Your health isn’t the only factor that might make critical illness insurance a good option for you. Critical illness insurance is for people who wish to avoid draining their personal savings to cover the out-of-pocket costs of a critical illness. If your medical insurance plan has a high deductible or if you simply don’t have the funds available in savings to cover an unexpected out-of-pocket medical expense, consider investing a small amount in a basic critical illness insurance policy.
Is critical illness insurance worth it?
Critical illness can pay off even if you’re currently experiencing perfect health. Since you never know whether you’ll be diagnosed with a serious illness down the road, critical illness can be worth it for anyone.
Many critical illnesses are more common than you’d think. Shockingly enough, the average American has a 40% chance of developing cancer, according to the American Cancer Society3. And every year, about 805,000 Americans have a heart attack – meaning that someone has a heart attack every 40 seconds in the United States4.

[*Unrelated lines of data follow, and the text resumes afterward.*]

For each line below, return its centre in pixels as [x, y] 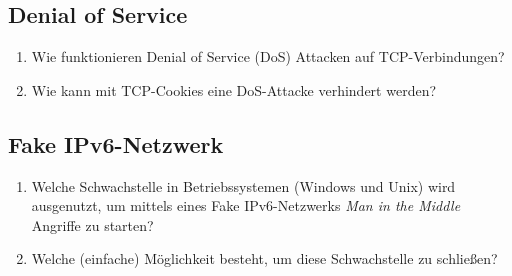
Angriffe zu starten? [92, 224]
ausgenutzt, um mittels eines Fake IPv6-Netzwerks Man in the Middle [246, 205]
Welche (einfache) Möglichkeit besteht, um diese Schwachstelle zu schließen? [264, 258]
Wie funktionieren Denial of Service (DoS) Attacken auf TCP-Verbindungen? [268, 56]
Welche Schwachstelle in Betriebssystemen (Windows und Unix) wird [243, 185]
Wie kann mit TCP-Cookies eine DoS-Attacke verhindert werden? [234, 89]

Critical illness insurance can help you cover out-of-pocket medical expenses or the cost of missed days at work without having to drain your savings. Critical illness may be worth it for you, especially if you don’t have much in savings or if your family has a history of serious illness.
Do I already have critical illness insurance?
Chances are, you don’t already have critical illness insurance without knowing it. Some employers offer critical illness insurance as a voluntary benefit that employees can choose to opt into. But unlike health insurance, employers aren’t required to offer critical illness insurance to their employees. Since critical illness insurance is a type of supplemental insurance coverage, it's often easier to purchase it on your own directly from an insurance provider.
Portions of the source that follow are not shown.